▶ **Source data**
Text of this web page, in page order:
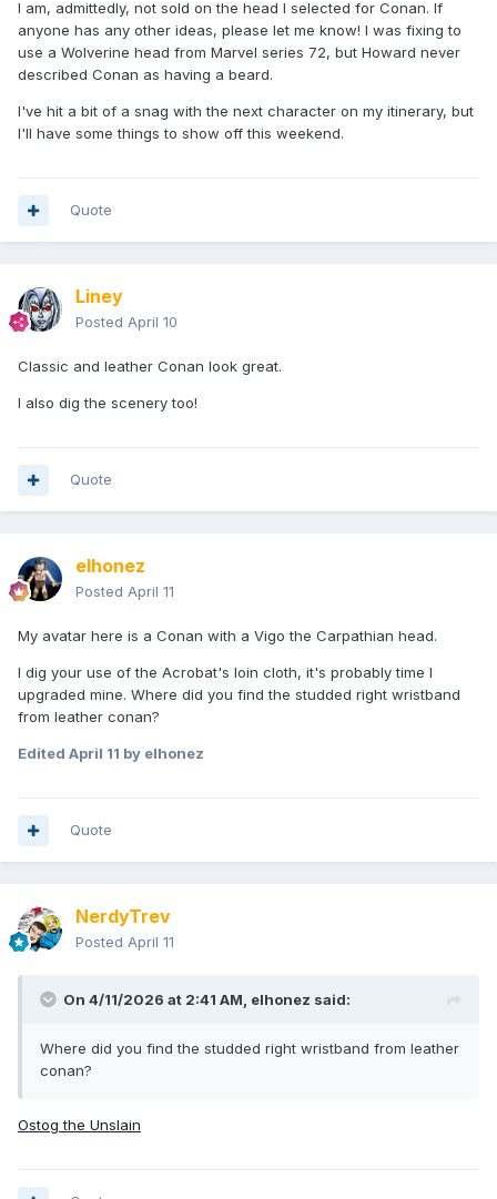
I am, admittedly, not sold on the head I selected for Conan. If
anyone has any other ideas, please let me know! I was fixing to
use a Wolverine head from Marvel series 72, but Howard never
described Conan as having a beard.
I've hit a bit of a snag with the next character on my itinerary, but
I'll have some things to show off this weekend.
Quote
Liney
Posted April 10
Classic and leather Conan look great.
I also dig the scenery too!
Quote
elhonez
Posted April 11
My avatar here is a Conan with a Vigo the Carpathian head.
I dig your use of the Acrobat's loin cloth, it's probably time I
upgraded mine. Where did you find the studded right wristband
from leather conan?
Edited April 11 by elhonez
Quote
NerdyTrev
Posted April 11
On 4/11/2026 at 2:41 AM, elhonez said:
Where did you find the studded right wristband from leather
conan?
Ostog the Unslain
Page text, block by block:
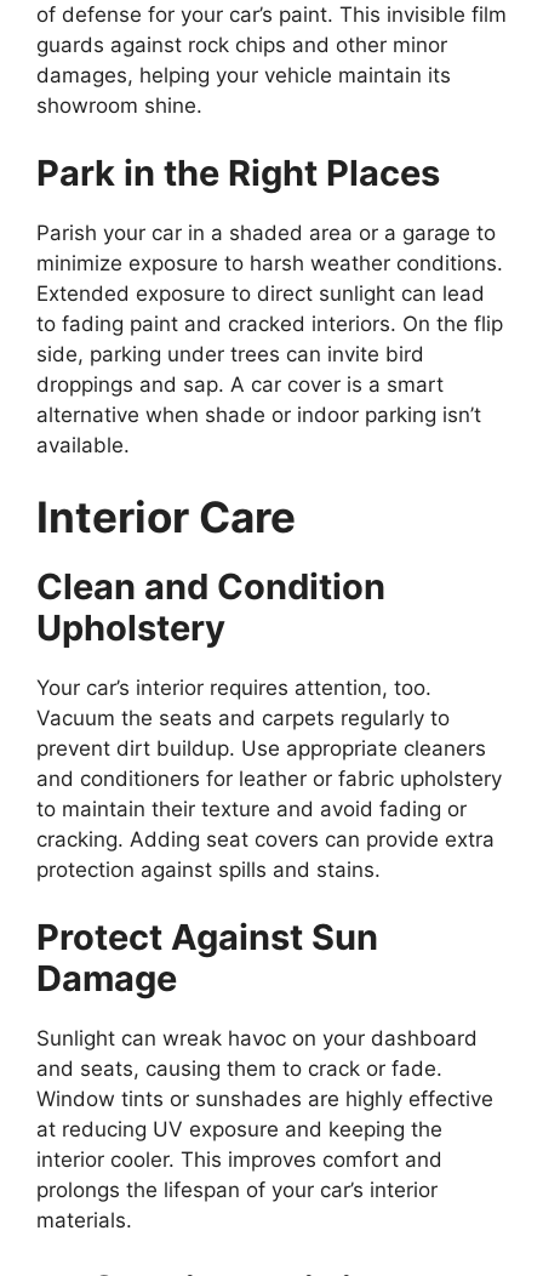
of defense for your car’s paint. This invisible film
guards against rock chips and other minor
damages, helping your vehicle maintain its
showroom shine.
Park in the Right Places
Parish your car in a shaded area or a garage to
minimize exposure to harsh weather conditions.
Extended exposure to direct sunlight can lead
to fading paint and cracked interiors. On the flip
side, parking under trees can invite bird
droppings and sap. A car cover is a smart
alternative when shade or indoor parking isn’t
available.
Interior Care
Clean and Condition
Upholstery
Your car’s interior requires attention, too.
Vacuum the seats and carpets regularly to
prevent dirt buildup. Use appropriate cleaners
and conditioners for leather or fabric upholstery
to maintain their texture and avoid fading or
cracking. Adding seat covers can provide extra
protection against spills and stains.
Protect Against Sun
Damage
Sunlight can wreak havoc on your dashboard
and seats, causing them to crack or fade.
Window tints or sunshades are highly effective
at reducing UV exposure and keeping the
interior cooler. This improves comfort and
prolongs the lifespan of your car’s interior
materials.
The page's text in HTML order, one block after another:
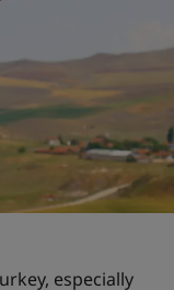
especially
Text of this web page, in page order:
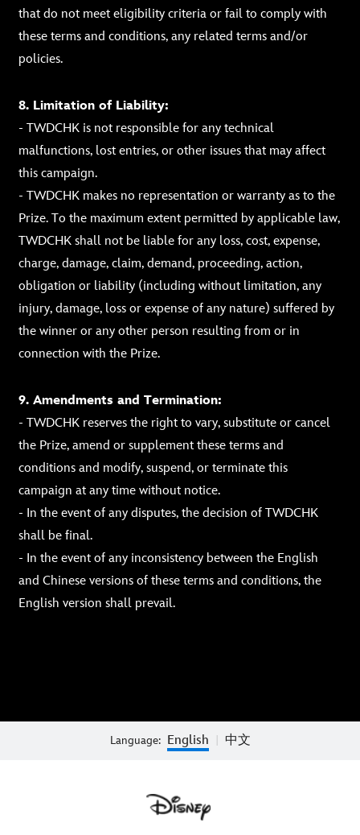
that do not meet eligibility criteria or fail to comply with
these terms and conditions, any related terms and/or
policies.
8. Limitation of Liability:
- TWDCHK is not responsible for any technical
malfunctions, lost entries, or other issues that may affect
this campaign.
- TWDCHK makes no representation or warranty as to the
Prize. To the maximum extent permitted by applicable law,
TWDCHK shall not be liable for any loss, cost, expense,
charge, damage, claim, demand, proceeding, action,
obligation or liability (including without limitation, any
injury, damage, loss or expense of any nature) suffered by
the winner or any other person resulting from or in
connection with the Prize.
9. Amendments and Termination:
- TWDCHK reserves the right to vary, substitute or cancel
the Prize, amend or supplement these terms and
conditions and modify, suspend, or terminate this
campaign at any time without notice.
- In the event of any disputes, the decision of TWDCHK
shall be final.
- In the event of any inconsistency between the English
and Chinese versions of these terms and conditions, the
English version shall prevail.
Language: English 中文
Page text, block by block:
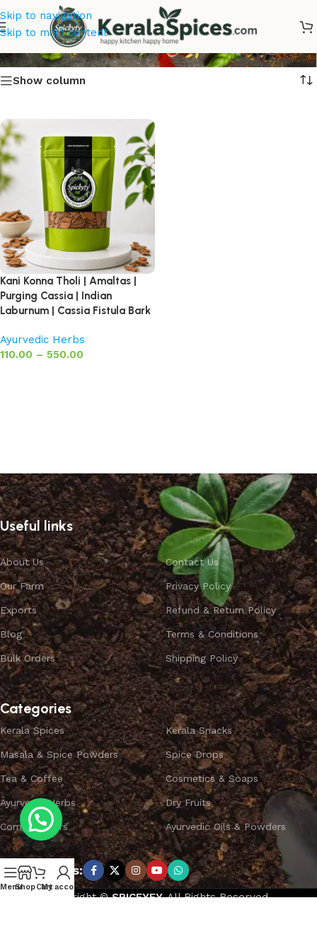
Skip to navigation
Skip to main content
Kani Konna Tholi Online
Show column
Kani Konna Tholi | Amaltas |
Purging Cassia | Indian
Laburnum | Cassia Fistula Bark
Ayurvedic Herbs
110.00 – 550.00
Useful links
About Us
Our Farm
Exports
Blog
Bulk Orders
Contact Us
Privacy Policy
Refund & Return Policy
Terms & Conditions
Shipping Policy
Categories
Kerala Spices
Masala & Spice Powders
Tea & Coffee
Ayurvedic Herbs
Combo Offers
Kerala Snacks
Spice Drops
Cosmetics & Soaps
Dry Fruits
Ayurvedic Oils & Powders
Subscribe us:
Copyright ©SPICEYFY.All Rights Reserved.
MenuShopCart
My account
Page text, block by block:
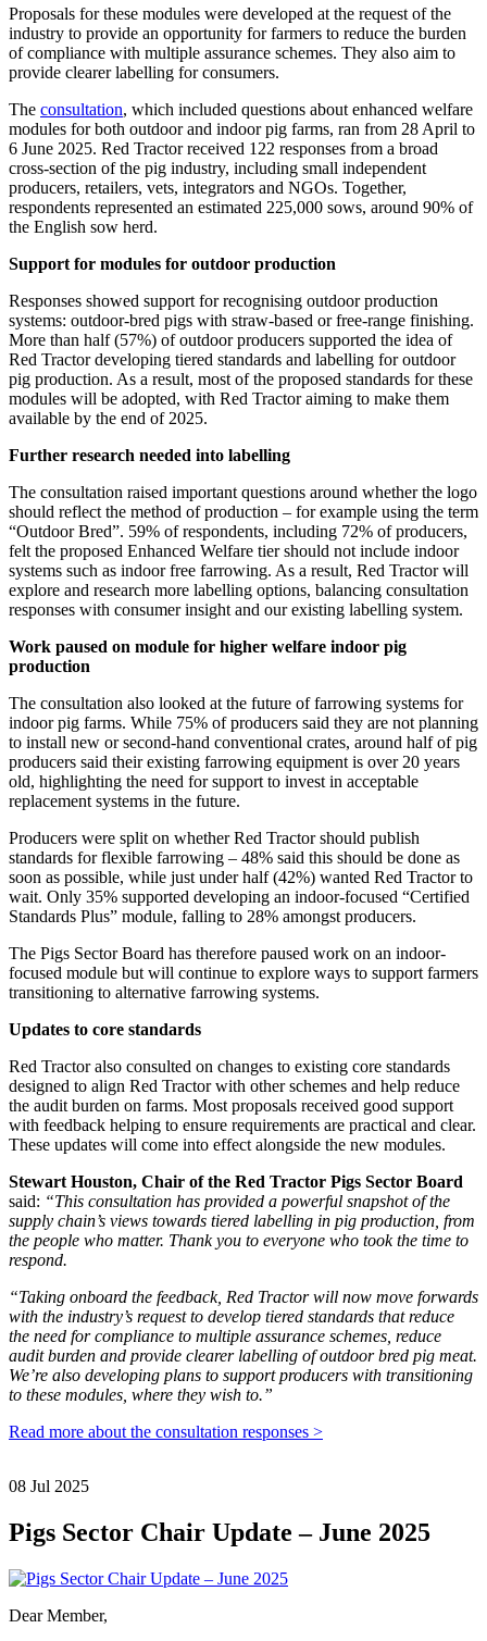
Proposals for these modules were developed at the request of the
industry to provide an opportunity for farmers to reduce the burden
of compliance with multiple assurance schemes. They also aim to
provide clearer labelling for consumers.
The consultation, which included questions about enhanced welfare
modules for both outdoor and indoor pig farms, ran from 28 April to
6 June 2025. Red Tractor received 122 responses from a broad
cross-section of the pig industry, including small independent
producers, retailers, vets, integrators and NGOs. Together,
respondents represented an estimated 225,000 sows, around 90% of
the English sow herd.
Support for modules for outdoor production
Responses showed support for recognising outdoor production
systems: outdoor-bred pigs with straw-based or free-range finishing.
More than half (57%) of outdoor producers supported the idea of
Red Tractor developing tiered standards and labelling for outdoor
pig production. As a result, most of the proposed standards for these
modules will be adopted, with Red Tractor aiming to make them
available by the end of 2025.
Further research needed into labelling
The consultation raised important questions around whether the logo
should reflect the method of production – for example using the term
“Outdoor Bred”. 59% of respondents, including 72% of producers,
felt the proposed Enhanced Welfare tier should not include indoor
systems such as indoor free farrowing. As a result, Red Tractor will
explore and research more labelling options, balancing consultation
responses with consumer insight and our existing labelling system.
Work paused on module for higher welfare indoor pig
production
The consultation also looked at the future of farrowing systems for
indoor pig farms. While 75% of producers said they are not planning
to install new or second-hand conventional crates, around half of pig
producers said their existing farrowing equipment is over 20 years
old, highlighting the need for support to invest in acceptable
replacement systems in the future.
Producers were split on whether Red Tractor should publish
standards for flexible farrowing – 48% said this should be done as
soon as possible, while just under half (42%) wanted Red Tractor to
wait. Only 35% supported developing an indoor-focused “Certified
Standards Plus” module, falling to 28% amongst producers.
The Pigs Sector Board has therefore paused work on an indoor-
focused module but will continue to explore ways to support farmers
transitioning to alternative farrowing systems.
Updates to core standards
Red Tractor also consulted on changes to existing core standards
designed to align Red Tractor with other schemes and help reduce
the audit burden on farms. Most proposals received good support
with feedback helping to ensure requirements are practical and clear.
These updates will come into effect alongside the new modules.
Stewart Houston, Chair of the Red Tractor Pigs Sector Board
said: “This consultation has provided a powerful snapshot of the
supply chain’s views towards tiered labelling in pig production, from
the people who matter. Thank you to everyone who took the time to
respond.
“Taking onboard the feedback, Red Tractor will now move forwards
with the industry’s request to develop tiered standards that reduce
the need for compliance to multiple assurance schemes, reduce
audit burden and provide clearer labelling of outdoor bred pig meat.
We’re also developing plans to support producers with transitioning
to these modules, where they wish to.”
Read more about the consultation responses >
08 Jul 2025
Pigs Sector Chair Update – June 2025
Dear Member,
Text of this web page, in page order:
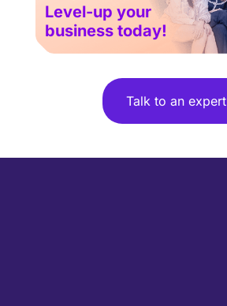
Level-up your
business today!
Talk to an expert
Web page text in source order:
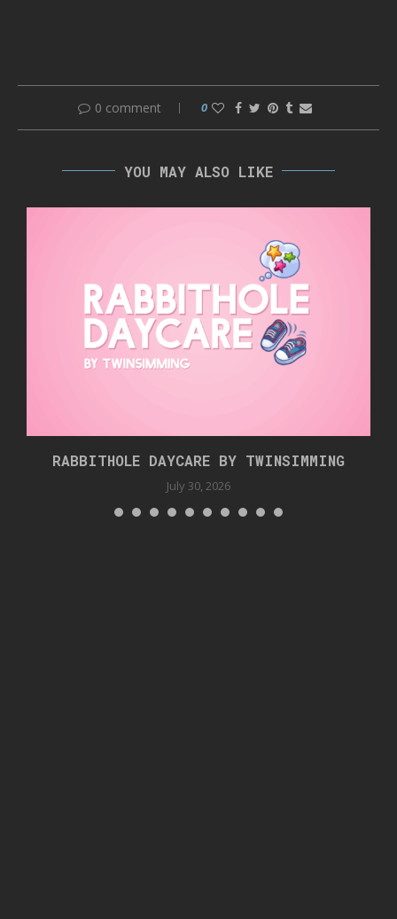
0 comment 0
YOU MAY ALSO LIKE
RABBITHOLE DAYCARE BY TWINSIMMING
July 30, 2026
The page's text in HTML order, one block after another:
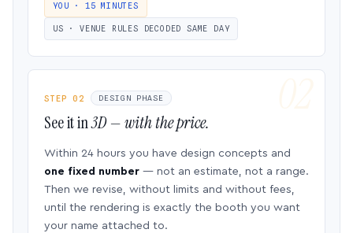
YOU · 15 MINUTES
US · VENUE RULES DECODED SAME DAY
STEP 02 DESIGN PHASE
See it in3D — with the price.
Within 24 hours you have design concepts and
one fixed number — not an estimate, not a range.
Then we revise, without limits and without fees,
until the rendering is exactly the booth you want
your name attached to.
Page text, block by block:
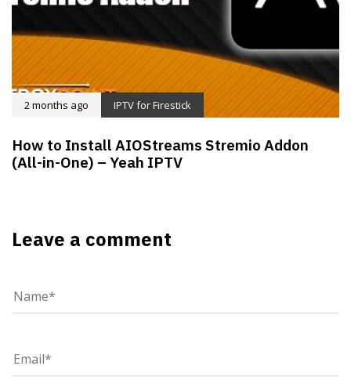
2 months ago IPTV for Firestick
How to Install AIOStreams Stremio Addon
(All-in-One) – Yeah IPTV
Leave a comment
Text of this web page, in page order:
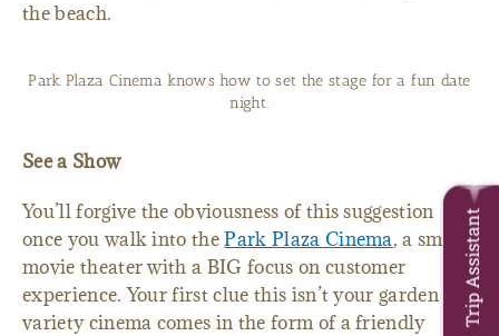
the beach.
Park Plaza Cinema knows how to set the stage for a fun date
night.
See a Show
You’ll forgive the obviousness of this suggestion
once you walk into thePark Plaza Cinema, a small
movie theater with a BIG focus on customer
experience. Your first clue this isn’t your garden
variety cinema comes in the form of a friendly
Trip Assistant
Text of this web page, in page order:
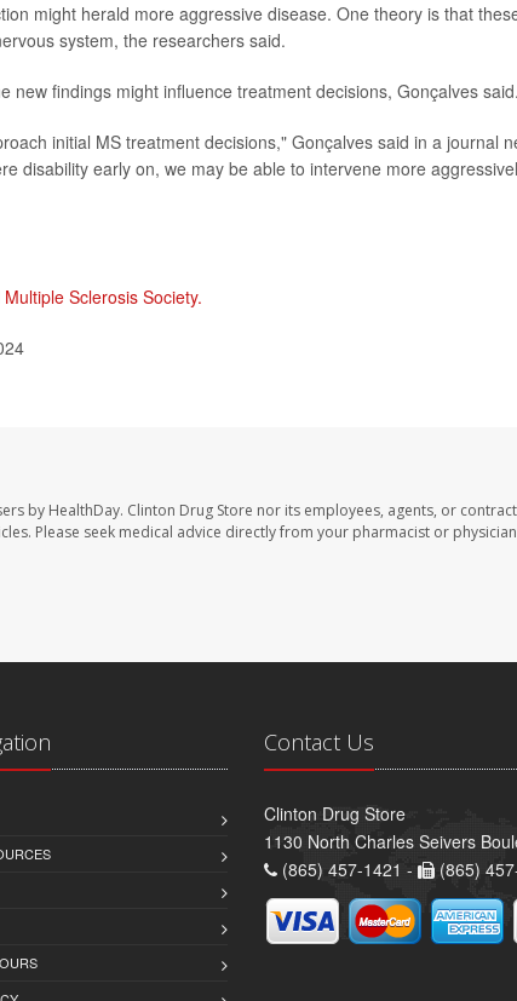
might herald more aggressive disease. One theory is that
system, the researchers said.
findings might influence treatment decisions, Gonçalves said.
initial MS treatment decisions," Gonçalves said in a journal
disability early on, we may be able to intervene more
Sclerosis Society.
by HealthDay. Clinton Drug Store nor its employees, agents, or
Please seek medical advice directly from your pharmacist or
Contact Us
Clinton Drug Store
1130 North Charles Seivers
(865) 457-1421 -
(865)
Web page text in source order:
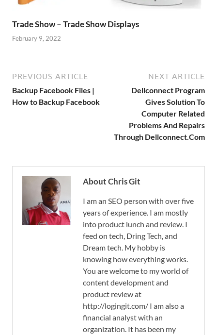
Trade Show – Trade Show Displays
February 9, 2022
PREVIOUS ARTICLE
Backup Facebook Files |
How to Backup Facebook
NEXT ARTICLE
Dellconnect Program
Gives Solution To
Computer Related
Problems And Repairs
Through Dellconnect.Com
About Chris Git
I am an SEO person with over five
years of experience. I am mostly
into product lunch and review. I
feed on tech, Dring Tech, and
Dream tech. My hobby is
knowing how everything works.
You are welcome to my world of
content development and
product review at
http://logingit.com/ I am also a
financial analyst with an
organization. It has been my
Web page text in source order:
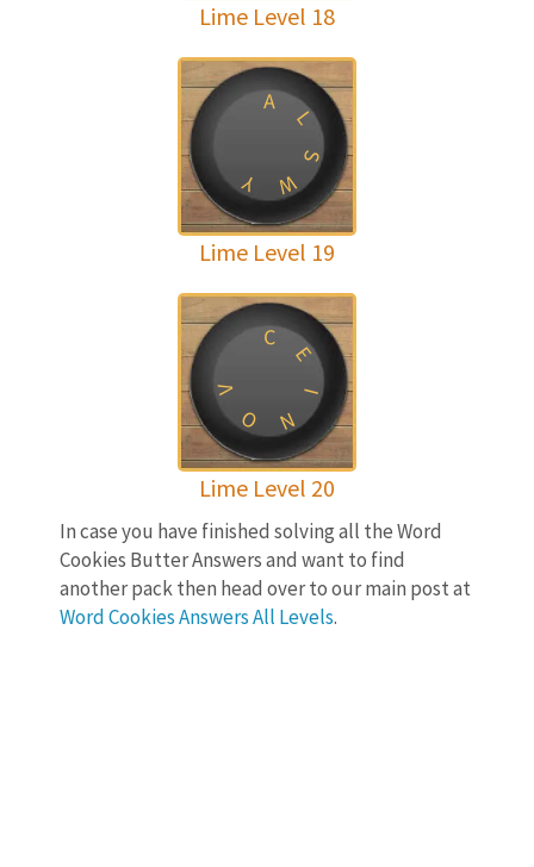
Lime Level 18
A
L
S
W
Y
Lime Level 19
C
E
I
N
O
V
Lime Level 20
In case you have finished solving all the Word
Cookies Butter Answers and want to find
another pack then head over to our main post at
Word Cookies Answers All Levels.
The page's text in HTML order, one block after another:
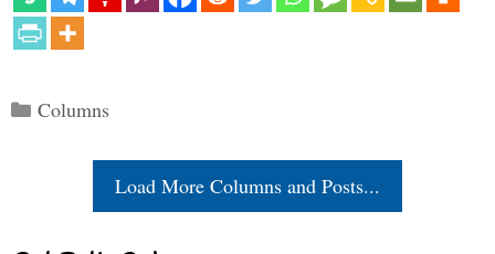
Categories
Columns
Load More Columns and Posts...
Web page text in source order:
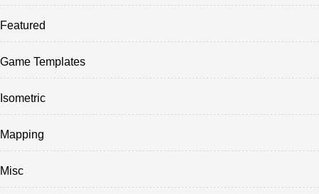
Featured
Game Templates
Isometric
Mapping
Misc
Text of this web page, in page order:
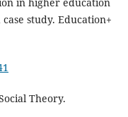
in higher education
study. Education+
Theory.
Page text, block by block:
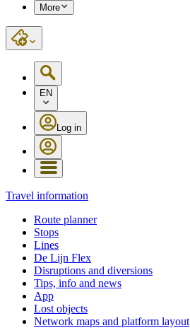
More
EN
Log in
Travel information
Route planner
Stops
Lines
De Lijn Flex
Disruptions and diversions
Tips, info and news
App
Lost objects
Network maps and platform layout
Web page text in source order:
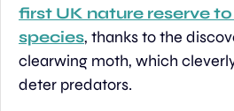
first UK nature reserve
species, thanks to the
clearwing moth, which
deter predators.

▶ **PROBLEM TO WORK ON**
Print exactly the lines running from the start of the entries above to the line with "protection against spills and stains.", both included; leave out any pictures.

▶ **SOLUTION TO THIS TASK**
Text of this web page, in page order:
I am, admittedly, not sold on the head I selected for Conan. If
anyone has any other ideas, please let me know! I was fixing to
use a Wolverine head from Marvel series 72, but Howard never
described Conan as having a beard.
I've hit a bit of a snag with the next character on my itinerary, but
I'll have some things to show off this weekend.
Quote
Liney
Posted April 10
Classic and leather Conan look great.
I also dig the scenery too!
Quote
elhonez
Posted April 11
My avatar here is a Conan with a Vigo the Carpathian head.
I dig your use of the Acrobat's loin cloth, it's probably time I
upgraded mine. Where did you find the studded right wristband
from leather conan?
Edited April 11 by elhonez
Quote
NerdyTrev
Posted April 11
On 4/11/2026 at 2:41 AM, elhonez said:
Where did you find the studded right wristband from leather
conan?
Ostog the Unslain
Page text, block by block:
of defense for your car’s paint. This invisible film
guards against rock chips and other minor
damages, helping your vehicle maintain its
showroom shine.
Park in the Right Places
Parish your car in a shaded area or a garage to
minimize exposure to harsh weather conditions.
Extended exposure to direct sunlight can lead
to fading paint and cracked interiors. On the flip
side, parking under trees can invite bird
droppings and sap. A car cover is a smart
alternative when shade or indoor parking isn’t
available.
Interior Care
Clean and Condition
Upholstery
Your car’s interior requires attention, too.
Vacuum the seats and carpets regularly to
prevent dirt buildup. Use appropriate cleaners
and conditioners for leather or fabric upholstery
to maintain their texture and avoid fading or
cracking. Adding seat covers can provide extra
protection against spills and stains.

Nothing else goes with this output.